*** Records supplied ***

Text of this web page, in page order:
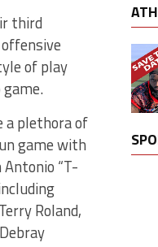
third
of play
a plethora of
game with
“T-
Roland,
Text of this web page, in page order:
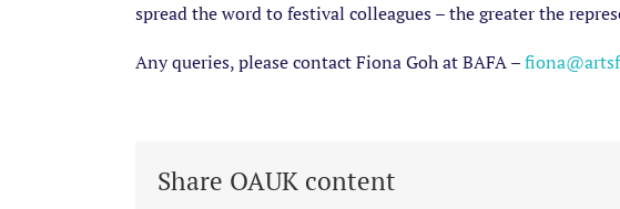
spread the word to festival colleagues – the greater the
Any queries, please contactFionaGoh at BAFA –fiona
Share OAUK content
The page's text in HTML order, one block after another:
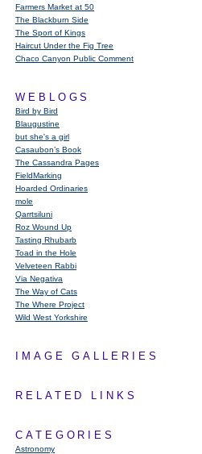
Farmers Market at 50
The Blackburn Side
The Sport of Kings
Haircut Under the Fig Tree
Chaco Canyon Public Comment
WEBLOGS
Bird by Bird
Blaugustine
but she's a girl
Casaubon’s Book
The Cassandra Pages
FieldMarking
Hoarded Ordinaries
mole
Qarrtsiluni
Roz Wound Up
Tasting Rhubarb
Toad in the Hole
Velveteen Rabbi
Via Negativa
The Way of Cats
The Where Project
Wild West Yorkshire
IMAGE GALLERIES
RELATED LINKS
CATEGORIES
Astronomy
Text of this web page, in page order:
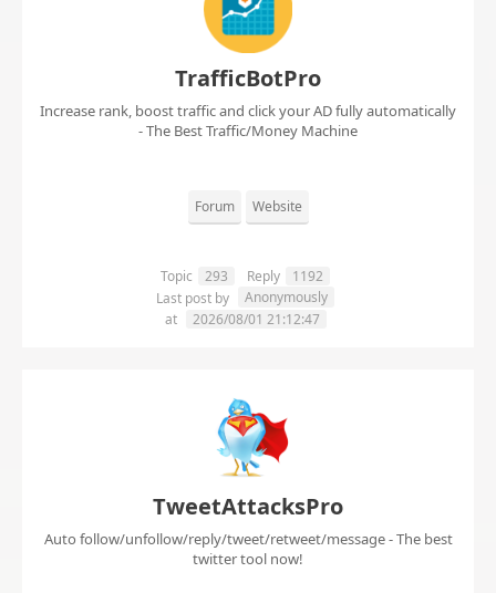
TrafficBotPro
Increase rank, boost traffic and click your AD fully automatically
- The Best Traffic/Money Machine
Forum Website
Topic 293 Reply
1192
Last post by
Anonymously
at
2026/08/01 21:12:47
TweetAttacksPro
Auto follow/unfollow/reply/tweet/retweet/message - The best
twitter tool now!
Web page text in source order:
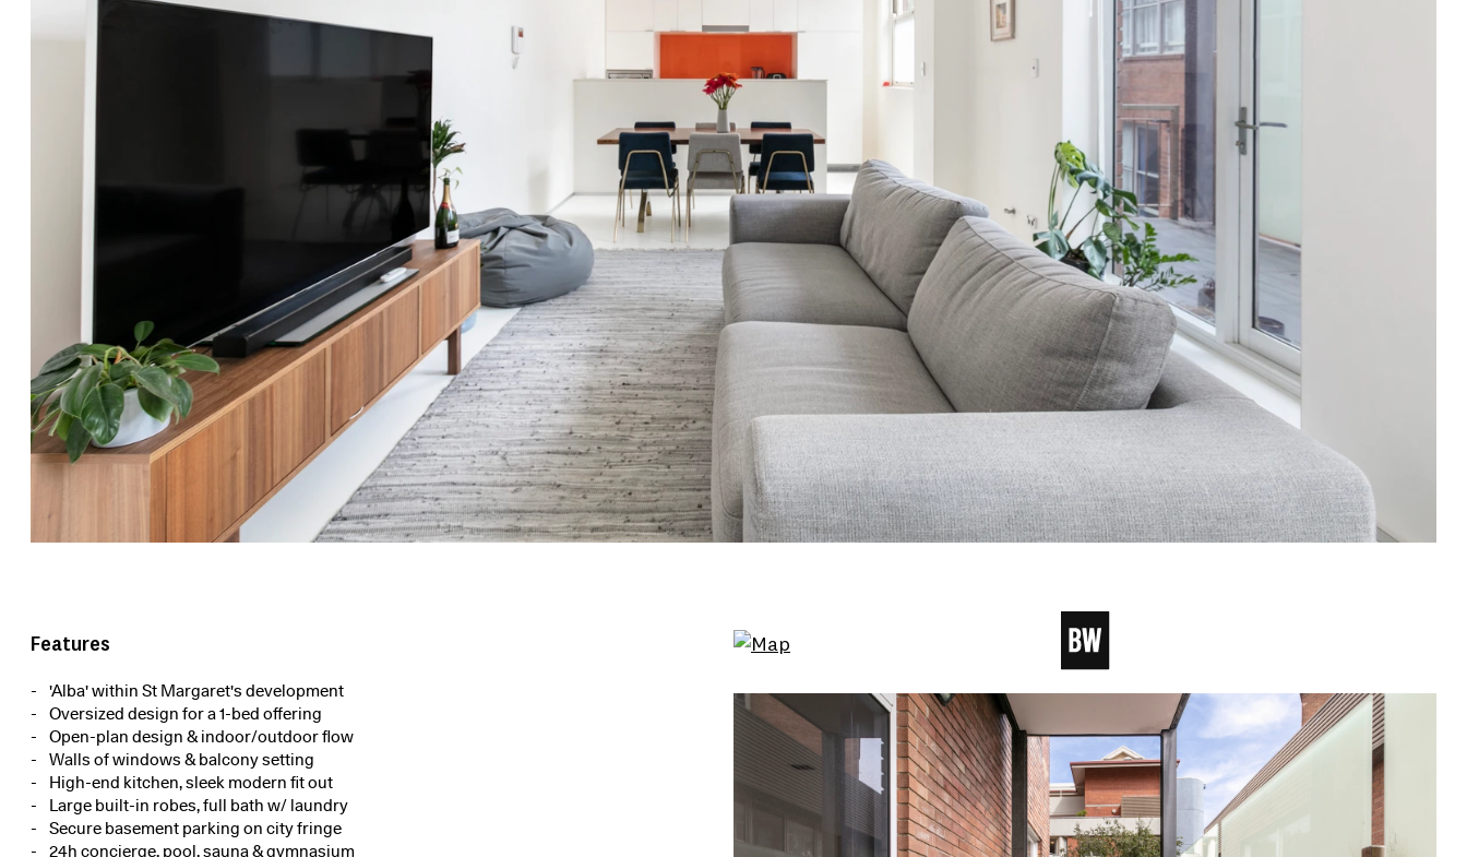
Features
'Alba' within St Margaret's development
Oversized design for a 1-bed offering
Open-plan design & indoor/outdoor flow
Walls of windows & balcony setting
High-end kitchen, sleek modern fit out
Large built-in robes, full bath w/ laundry
Secure basement parking on city fringe
24h concierge, pool, sauna & gymnasium

***

▸ Task item
The lines running from the one with "The page's text" to the close of the material above are to be retyped exactly; no picture is to be included.

▸ Answer box
The page's text in HTML order, one block after another:
Farmers Market at 50
The Blackburn Side
The Sport of Kings
Haircut Under the Fig Tree
Chaco Canyon Public Comment
WEBLOGS
Bird by Bird
Blaugustine
but she's a girl
Casaubon’s Book
The Cassandra Pages
FieldMarking
Hoarded Ordinaries
mole
Qarrtsiluni
Roz Wound Up
Tasting Rhubarb
Toad in the Hole
Velveteen Rabbi
Via Negativa
The Way of Cats
The Where Project
Wild West Yorkshire
IMAGE GALLERIES
RELATED LINKS
CATEGORIES
Astronomy
Text of this web page, in page order:
TrafficBotPro
Increase rank, boost traffic and click your AD fully automatically
- The Best Traffic/Money Machine
Forum Website
Topic 293 Reply
1192
Last post by
Anonymously
at
2026/08/01 21:12:47
TweetAttacksPro
Auto follow/unfollow/reply/tweet/retweet/message - The best
twitter tool now!
Web page text in source order:
Features
'Alba' within St Margaret's development
Oversized design for a 1-bed offering
Open-plan design & indoor/outdoor flow
Walls of windows & balcony setting
High-end kitchen, sleek modern fit out
Large built-in robes, full bath w/ laundry
Secure basement parking on city fringe
24h concierge, pool, sauna & gymnasium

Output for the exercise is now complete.